Sudbury Town drew 1-1 with Tamworth in front of a crowd of 26,487, the biggest ever for a Vase final, before losing the replay 3-0 at Peterborough. In subsequent years the Priory Stadium club rose as high as the Premier Division of the Dr Martens League, and two seasons ago they beat Brighton and Hove Albion in the first round of the FA Cup.

At the end of that 1996-97 campaign, though, Sudbury Town resigned from the Dr Martens for financial reasons, and returned to the Jewson Eastern League. Once they were unquestionably the top non-League club in Suffolk, now they may not even be the top side in Sudbury.

A mile up the River Stour from the Priory is Brundon Lane, the home of Town's Jewson League rivals Sudbury Wanderers. Tomorrow, while Town battle for Premier Division points against Diss Town (a Norfolk team who won the Vase in 1994), Wanderers will be on the Cumbrian coast taking on Workington in the last 16 of the Vase.

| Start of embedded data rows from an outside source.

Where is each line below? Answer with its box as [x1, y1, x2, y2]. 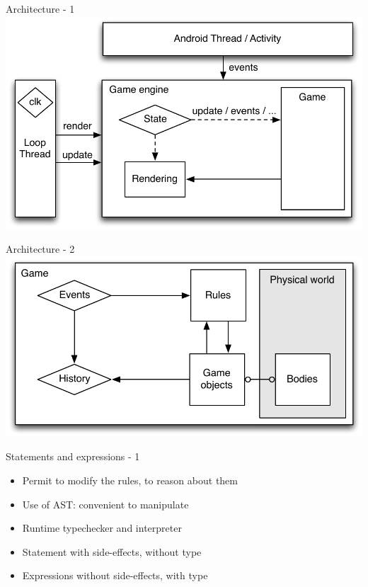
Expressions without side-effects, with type [22, 568, 208, 583]
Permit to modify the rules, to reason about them [22, 473, 238, 488]
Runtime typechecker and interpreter [22, 520, 182, 535]
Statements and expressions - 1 [6, 449, 140, 464]
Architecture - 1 [6, 1, 75, 16]
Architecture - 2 [6, 241, 75, 256]
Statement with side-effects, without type [22, 544, 202, 559]
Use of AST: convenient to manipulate [22, 496, 189, 511]
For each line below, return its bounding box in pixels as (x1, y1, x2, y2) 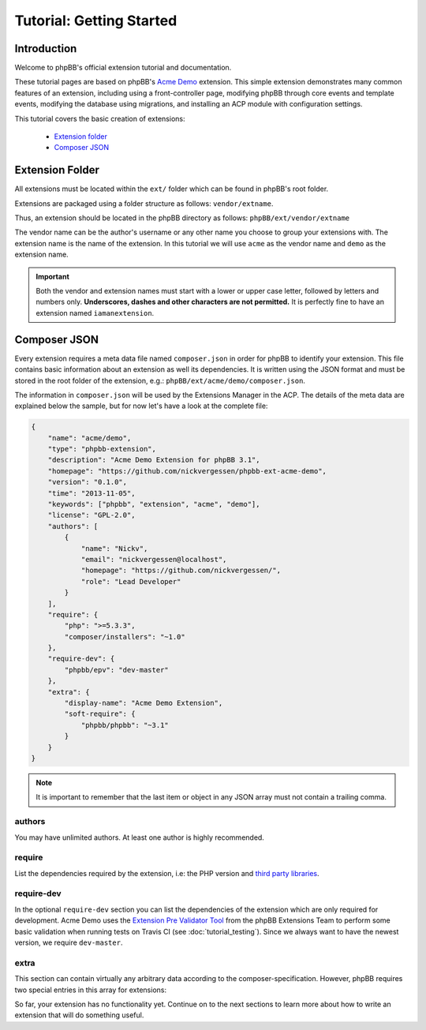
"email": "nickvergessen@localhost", (80, 555, 227, 564)
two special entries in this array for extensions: (14, 985, 167, 994)
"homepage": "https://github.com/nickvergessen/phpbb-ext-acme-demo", (47, 466, 327, 475)
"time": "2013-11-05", (47, 489, 136, 497)
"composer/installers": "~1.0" (64, 632, 185, 641)
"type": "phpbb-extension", (47, 444, 157, 454)
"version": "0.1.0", (47, 478, 128, 487)
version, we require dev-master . (14, 938, 123, 947)
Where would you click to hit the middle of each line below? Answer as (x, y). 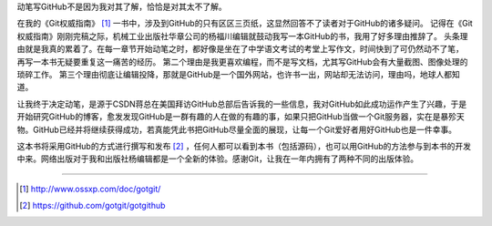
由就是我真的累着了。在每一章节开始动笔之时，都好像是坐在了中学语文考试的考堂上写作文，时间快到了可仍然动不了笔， (240, 49)
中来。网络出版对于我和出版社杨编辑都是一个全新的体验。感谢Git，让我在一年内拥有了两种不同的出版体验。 (218, 159)
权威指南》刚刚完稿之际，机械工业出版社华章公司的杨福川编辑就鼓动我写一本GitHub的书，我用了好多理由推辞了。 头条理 (242, 36)
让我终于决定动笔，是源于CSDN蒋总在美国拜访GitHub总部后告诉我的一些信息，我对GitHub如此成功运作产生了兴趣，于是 (242, 104)
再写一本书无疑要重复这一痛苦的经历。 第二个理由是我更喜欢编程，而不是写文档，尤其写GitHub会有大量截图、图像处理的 (242, 62)
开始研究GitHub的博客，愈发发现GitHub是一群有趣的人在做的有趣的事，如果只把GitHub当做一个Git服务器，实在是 (229, 117)
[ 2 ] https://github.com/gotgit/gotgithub (92, 206)
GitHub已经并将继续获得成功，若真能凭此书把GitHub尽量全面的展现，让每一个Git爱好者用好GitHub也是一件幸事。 (245, 129)
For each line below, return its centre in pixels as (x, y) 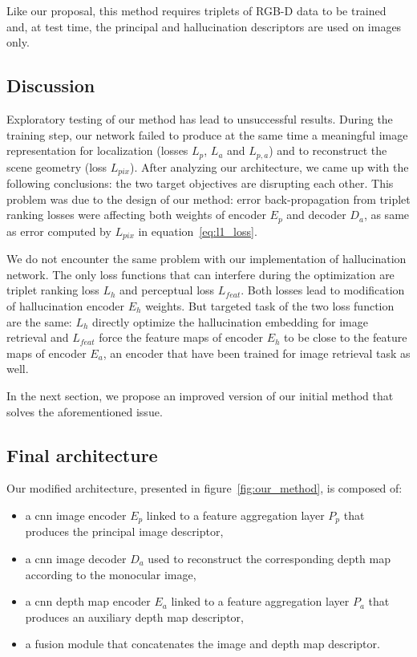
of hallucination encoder (66, 305)
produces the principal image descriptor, (124, 531)
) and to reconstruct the (328, 150)
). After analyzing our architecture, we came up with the (269, 166)
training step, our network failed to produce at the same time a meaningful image (207, 134)
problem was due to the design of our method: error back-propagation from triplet (208, 199)
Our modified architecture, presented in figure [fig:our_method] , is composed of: (204, 488)
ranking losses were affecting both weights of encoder (136, 215)
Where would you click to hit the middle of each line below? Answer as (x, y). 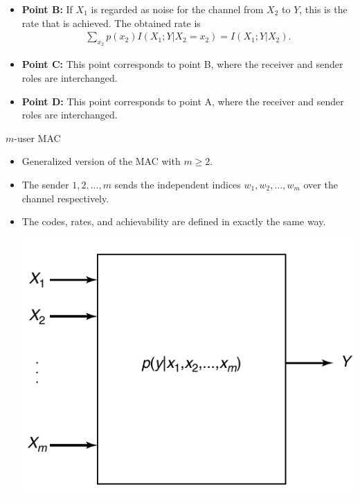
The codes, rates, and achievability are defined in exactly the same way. (174, 221)
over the (321, 184)
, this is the (323, 9)
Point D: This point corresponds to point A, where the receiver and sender (183, 101)
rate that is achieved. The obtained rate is (111, 23)
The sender (45, 184)
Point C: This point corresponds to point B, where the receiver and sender (182, 64)
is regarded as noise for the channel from (177, 9)

Sudbury Town fell at the fourth-round stage of the Vase, losing to an extra-time goal at home to Northwood, but there is another Suffolk side in the fifth round. Woodbridge Town entertain Camberley Town, from Surrey, at their Notcutts Park ground tomorrow.

Woodbridge have several links to the Sudbury Town side which reached the 1989 Vase final. Their manager is Dave Hubbick, who scored six goals in 26 League games for Wimbledon in the early 80s and also hit Sudbury Town's Wembley goal against Tamworth.

Hubbick's assistant is Gary Barker, who captained the 1989 Sudbury Town side. Three other Priory team-mates then were Dean Garnham, who now keeps goal for Woodbridge, plus Marty Thorpe and Craig Oldfield, who are both squad players at Notcutts Park. They all share the same dream - marking the 10th anniversary of their first Wembley visit with a return trip.

There will be a reunion prior to the Vase tie at Dunston Federation Brewery tomorrow. The Tyneside club's manager, Bobby Scaife, appeared in the same Middlesbrough youth and reserve teams as David Armstrong, who went on to play for England and is now the commercial manager of Lymington & New Milton, Dunston's opponents from Hampshire.

Two clubs known as the Motormen have reached the last 16 of the Vase. Vauxhall GM, from Ellesmere Port, travel to Oxfordshire to take on Thame United, while Ford United, from Romford, entertain Bedlington Terriers. Both sides reached the first round of the FA Cup this term: Ford lost at Preston North End while Bedlington thrashed Colchester United.

The Vase holders, Tiverton Town, visit Bedford Town, while Taunton Town, along with "Tivvy" the other West Country Vase contenders, entertain Northwood.